Yes, the engagement was off, and I was on the road from Vermont home to my tiny apartment in Eastie for Christmas with my terror of a cat who left me a mouse under the Christmas tree.

Sincerity is to be valued.

Holiday Travel

Reprinted from the 1969 Road Journal – Holiday Travel edition ( copyright Lou Carreras)

Holiday travel, by thumb, can be a joyful or stressful thing. Often by turns in the same day. At no other time of the year are you likely to find as much generosity or so much danger waiting for you as you stand on the roadside. Rides with Uncle Albert on his way to spew conspiracy theories about the Kennedy assassinations are especially poignant. The Albert’s of the world will use your vulnerable situation in the passenger’s seat to rehearse the rhetorical positions they plan on using with aunt Gertrude and her hippy-dippy son. Try not to offer advice on the sneers and harrumphs. Just go with the flow – Albert’s are generally not violent unless cornered.
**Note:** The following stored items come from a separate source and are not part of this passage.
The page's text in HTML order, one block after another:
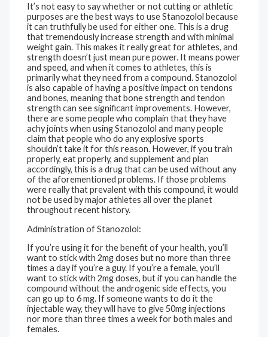
It’s not easy to say whether or not cutting or athletic
purposes are the best ways to use Stanozolol because
it can truthfully be used for either one. This is a drug
that tremendously increase strength and with minimal
weight gain. This makes it really great for athletes, and
strength doesn’t just mean pure power. It means power
and speed, and when it comes to athletes, this is
primarily what they need from a compound. Stanozolol
is also capable of having a positive impact on tendons
and bones, meaning that bone strength and tendon
strength can see significant improvements. However,
there are some people who complain that they have
achy joints when using Stanozolol and many people
claim that people who do any explosive sports
shouldn’t take it for this reason. However, if you train
properly, eat properly, and supplement and plan
accordingly, this is a drug that can be used without any
of the aforementioned problems. If those problems
were really that prevalent with this compound, it would
not be used by major athletes all over the planet
throughout recent history.
Administration of Stanozolol:
If you’re using it for the benefit of your health, you’ll
want to stick with 2mg doses but no more than three
times a day if you’re a guy. If you’re a female, you’ll
want to stick with 2mg doses, but if you can handle the
compound without the androgenic side effects, you
can go up to 6 mg. If someone wants to do it the
injectable way, they will have to give 50mg injections
nor more than three times a week for both males and
females.

Needing more subtle skills in deflection are the carload of guys on their way home from college. If they have been drinking on the way, you may be looking at a car wreck. Spotting tips are the glazed eyes, slack features, and the smoky interiors of their cars. Although any actual narcotics may be hidden in the dirty laundry, you’d be wise to avoid riding with them.

Perhaps the most dangerous is aunt Agatha. This older woman is on her way to her sisters with half the holiday meal in the back seat. I was asked once to keep a pot of gravy safe from spilling. Not too hard a job you’d suggest? Aunt Agatha’s idea of driving from Newark to Harrisburg was nonstop tailgating and erratic passing maneuvers. When I left her at a truck stop, I was shaking so severely a concerned state trooper thought I was ODing.

Seemingly innocuous situations can have ugly turnings during the Holidays. People are in a relentless pursuit of happiness at any cost. So turn down any offers to join strangers at their family gatherings. You either wind up being paired with a melancholy cousin who has just lost a suiter or get dragooned into the middle of a religious discussion.

The Holidays are the one time of the year that I encourage my readers to spring for the Greyhound bus or in extremis airfare. The worst that will happen is getting caught in a holiday sing-along or a sentimental conversation.

Good luck, and remember, the objective is to get there safely.